Instructions for the task
Leaving out all pictures, reproduce the entries below exactly, from the first line through the line that contains "Ceph Block Device (noun) (6, 887, 146, 901)".

Given records

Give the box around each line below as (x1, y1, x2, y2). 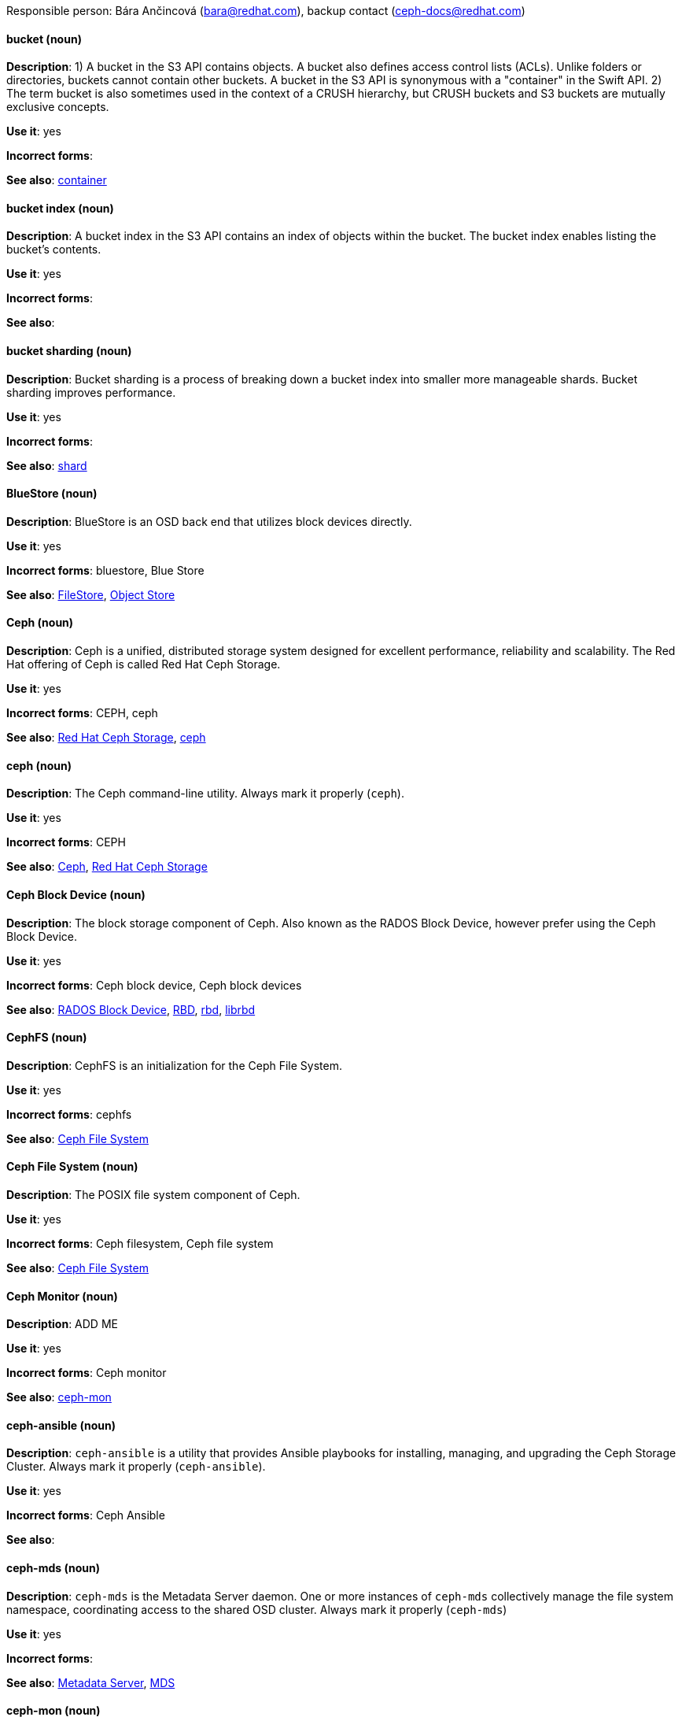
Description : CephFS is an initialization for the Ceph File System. (6, 1058, 342, 1072)
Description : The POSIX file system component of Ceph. (6, 1187, 300, 1201)
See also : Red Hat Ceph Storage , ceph (6, 731, 206, 745)
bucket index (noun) (6, 201, 114, 215)
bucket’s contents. (6, 242, 101, 257)
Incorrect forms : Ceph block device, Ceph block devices (6, 978, 302, 992)
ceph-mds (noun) (6, 1561, 100, 1575)
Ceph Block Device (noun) (6, 887, 146, 901)
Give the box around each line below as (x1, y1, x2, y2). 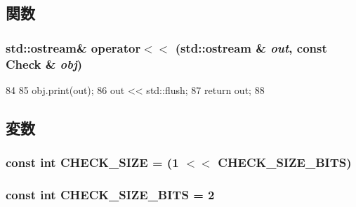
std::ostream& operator (6, 39, 141, 56)
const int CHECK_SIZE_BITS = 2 (6, 186, 215, 203)
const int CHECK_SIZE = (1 (6, 154, 179, 171)
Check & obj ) (6, 55, 83, 72)
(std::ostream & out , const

Task result
Give the box around each line below as (x1, y1, x2, y2). 
Description : CephFS is an initialization for the Ceph File System. (6, 1058, 342, 1072)
Description : The POSIX file system component of Ceph. (6, 1187, 300, 1201)
See also : Red Hat Ceph Storage , ceph (6, 731, 206, 745)
bucket index (noun) (6, 201, 114, 215)
bucket’s contents. (6, 242, 101, 257)
Incorrect forms : Ceph block device, Ceph block devices (6, 978, 302, 992)
ceph-mds (noun) (6, 1561, 100, 1575)
Ceph Block Device (noun) (6, 887, 146, 901)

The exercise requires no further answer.